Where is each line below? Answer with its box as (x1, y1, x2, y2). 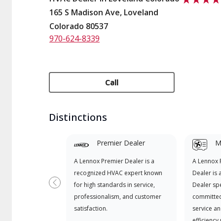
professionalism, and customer (74, 192, 161, 201)
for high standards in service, (74, 181, 155, 189)
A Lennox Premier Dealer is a (74, 157, 154, 165)
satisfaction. (74, 204, 108, 213)
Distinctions (49, 110, 107, 124)
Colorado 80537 (49, 21, 108, 32)
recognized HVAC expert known (74, 169, 162, 177)
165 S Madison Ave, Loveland (49, 7, 158, 18)
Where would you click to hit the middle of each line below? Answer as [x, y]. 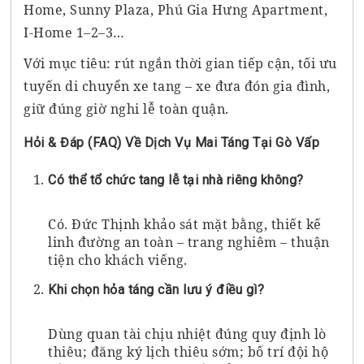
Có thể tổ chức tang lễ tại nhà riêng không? [176, 180]
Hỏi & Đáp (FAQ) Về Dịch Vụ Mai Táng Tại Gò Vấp [172, 142]
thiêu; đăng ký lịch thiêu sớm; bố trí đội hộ [188, 351]
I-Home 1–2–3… [74, 32]
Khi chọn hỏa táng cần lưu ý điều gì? [156, 289]
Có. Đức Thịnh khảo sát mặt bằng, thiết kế [185, 224]
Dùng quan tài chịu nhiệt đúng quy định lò [187, 334]
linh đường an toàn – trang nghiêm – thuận [189, 242]
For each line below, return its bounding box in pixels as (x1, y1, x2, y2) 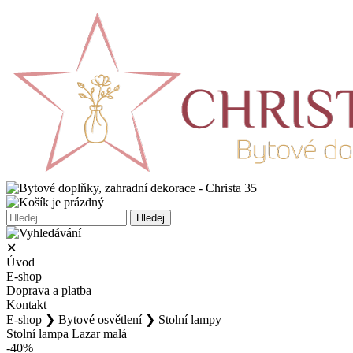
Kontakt (6, 298, 46, 311)
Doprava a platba (6, 284, 91, 297)
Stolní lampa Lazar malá (6, 327, 127, 340)
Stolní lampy (158, 313, 221, 326)
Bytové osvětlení (58, 313, 142, 326)
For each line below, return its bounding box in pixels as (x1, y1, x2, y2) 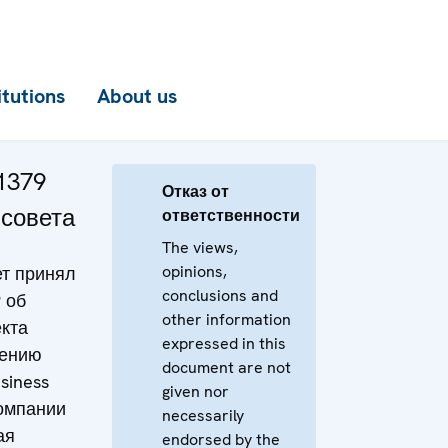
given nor (162, 381, 229, 402)
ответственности (162, 205, 300, 226)
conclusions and (162, 285, 278, 306)
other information (162, 309, 291, 330)
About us (97, 83, 177, 109)
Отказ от (162, 181, 229, 202)
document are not (162, 357, 291, 378)
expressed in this (162, 333, 286, 354)
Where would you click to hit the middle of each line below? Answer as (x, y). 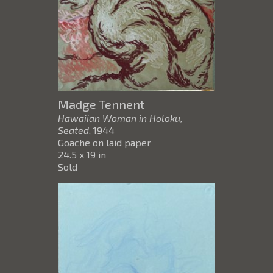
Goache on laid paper (105, 143)
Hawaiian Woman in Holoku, (120, 118)
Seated (73, 130)
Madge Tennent (101, 105)
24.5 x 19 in (82, 155)
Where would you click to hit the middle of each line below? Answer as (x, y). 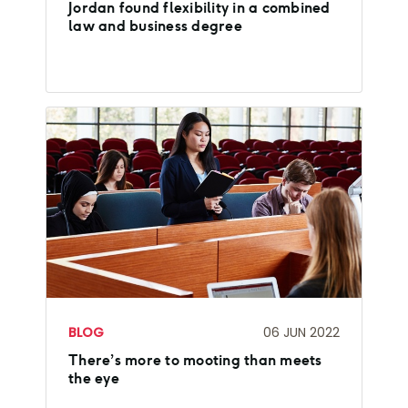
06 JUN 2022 (301, 332)
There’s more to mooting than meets (195, 361)
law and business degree (155, 25)
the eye (94, 379)
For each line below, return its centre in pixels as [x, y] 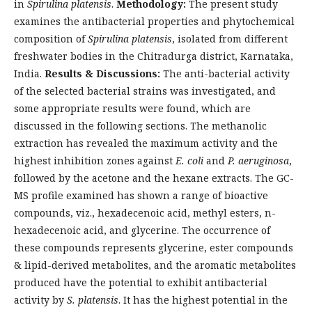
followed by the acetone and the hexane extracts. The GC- [154, 178]
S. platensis [93, 300]
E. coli [189, 161]
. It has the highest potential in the [203, 300]
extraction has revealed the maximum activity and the [146, 143]
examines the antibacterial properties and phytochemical [154, 21]
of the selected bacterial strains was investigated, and [145, 91]
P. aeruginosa [258, 161]
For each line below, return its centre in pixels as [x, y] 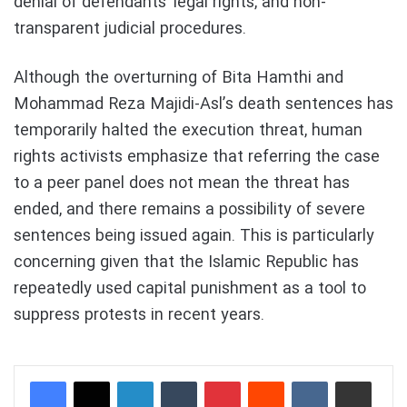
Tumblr [218, 380]
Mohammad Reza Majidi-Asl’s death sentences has [203, 104]
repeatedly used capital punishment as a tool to [190, 288]
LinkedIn [176, 380]
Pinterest [266, 380]
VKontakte [357, 380]
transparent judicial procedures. [130, 29]
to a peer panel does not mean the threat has [182, 183]
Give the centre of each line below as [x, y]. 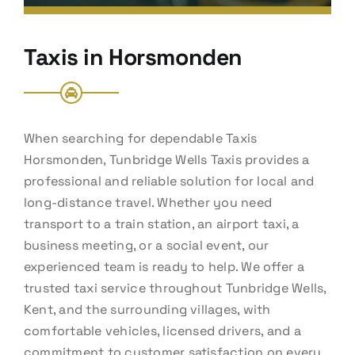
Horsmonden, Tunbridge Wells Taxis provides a [166, 159]
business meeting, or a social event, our [146, 245]
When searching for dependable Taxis [140, 138]
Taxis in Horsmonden [133, 57]
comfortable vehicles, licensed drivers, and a [162, 330]
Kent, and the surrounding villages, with [147, 309]
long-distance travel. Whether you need [148, 202]
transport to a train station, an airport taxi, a [161, 223]
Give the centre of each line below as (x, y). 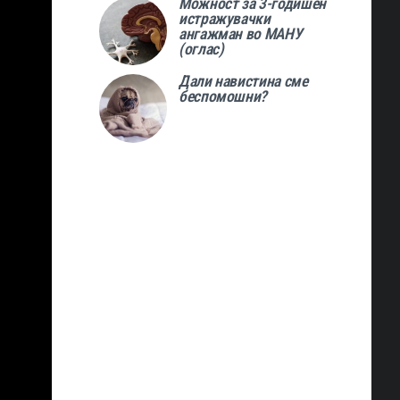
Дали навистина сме (243, 81)
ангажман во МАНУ (240, 34)
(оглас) (201, 50)
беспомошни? (223, 96)
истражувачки (224, 19)
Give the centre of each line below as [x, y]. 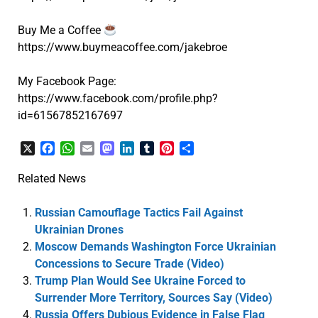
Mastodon [139, 148]
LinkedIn [155, 148]
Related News [51, 179]
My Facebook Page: [67, 81]
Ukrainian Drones [79, 230]
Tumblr [171, 148]
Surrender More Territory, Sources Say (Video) [153, 298]
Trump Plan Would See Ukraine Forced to [140, 281]

= = = = = = =

Problem description
The answer should contain only the lines from the beginning of the material above through the line with "examines the antibacterial", retyped exactly, with the pictures removed.

Your response
Where is each line below? Answer with its box as (x1, y1, x2, y2). 
professionalism, and customer (74, 192, 161, 201)
for high standards in service, (74, 181, 155, 189)
A Lennox Premier Dealer is a (74, 157, 154, 165)
satisfaction. (74, 204, 108, 213)
Distinctions (49, 110, 107, 124)
Colorado 80537 (49, 21, 108, 32)
recognized HVAC expert known (74, 169, 162, 177)
165 S Madison Ave, Loveland (49, 7, 158, 18)
Where would you click to hit the middle of each line below? Answer as [x, y]. 
Có thể tổ chức tang lễ tại nhà riêng không? [176, 180]
Hỏi & Đáp (FAQ) Về Dịch Vụ Mai Táng Tại Gò Vấp [172, 142]
thiêu; đăng ký lịch thiêu sớm; bố trí đội hộ [188, 351]
I-Home 1–2–3… [74, 32]
Khi chọn hỏa táng cần lưu ý điều gì? [156, 289]
Có. Đức Thịnh khảo sát mặt bằng, thiết kế [185, 224]
Dùng quan tài chịu nhiệt đúng quy định lò [187, 334]
linh đường an toàn – trang nghiêm – thuận [189, 242]
For each line below, return its bounding box in pixels as (x1, y1, x2, y2) 
Kontakt (6, 298, 46, 311)
Doprava a platba (6, 284, 91, 297)
Stolní lampa Lazar malá (6, 327, 127, 340)
Stolní lampy (158, 313, 221, 326)
Bytové osvětlení (58, 313, 142, 326)
For each line below, return its bounding box in pixels as (x1, y1, x2, y2) 
given nor (162, 381, 229, 402)
ответственности (162, 205, 300, 226)
conclusions and (162, 285, 278, 306)
other information (162, 309, 291, 330)
About us (97, 83, 177, 109)
Отказ от (162, 181, 229, 202)
document are not (162, 357, 291, 378)
expressed in this (162, 333, 286, 354)
Where would you click to hit the middle of each line below? Answer as (x, y). 
Goache on laid paper (105, 143)
Hawaiian Woman in Holoku, (120, 118)
Seated (73, 130)
Madge Tennent (101, 105)
24.5 x 19 in (82, 155)
Where would you click to hit the middle of each line below? Answer as (x, y). 
06 JUN 2022 (301, 332)
There’s more to mooting than meets (195, 361)
law and business degree (155, 25)
the eye (94, 379)
For each line below, return its centre in pixels as [x, y] 
followed by the acetone and the hexane extracts. The GC- [154, 178]
S. platensis [93, 300]
E. coli [189, 161]
. It has the highest potential in the [203, 300]
extraction has revealed the maximum activity and the [146, 143]
examines the antibacterial properties and phytochemical [154, 21]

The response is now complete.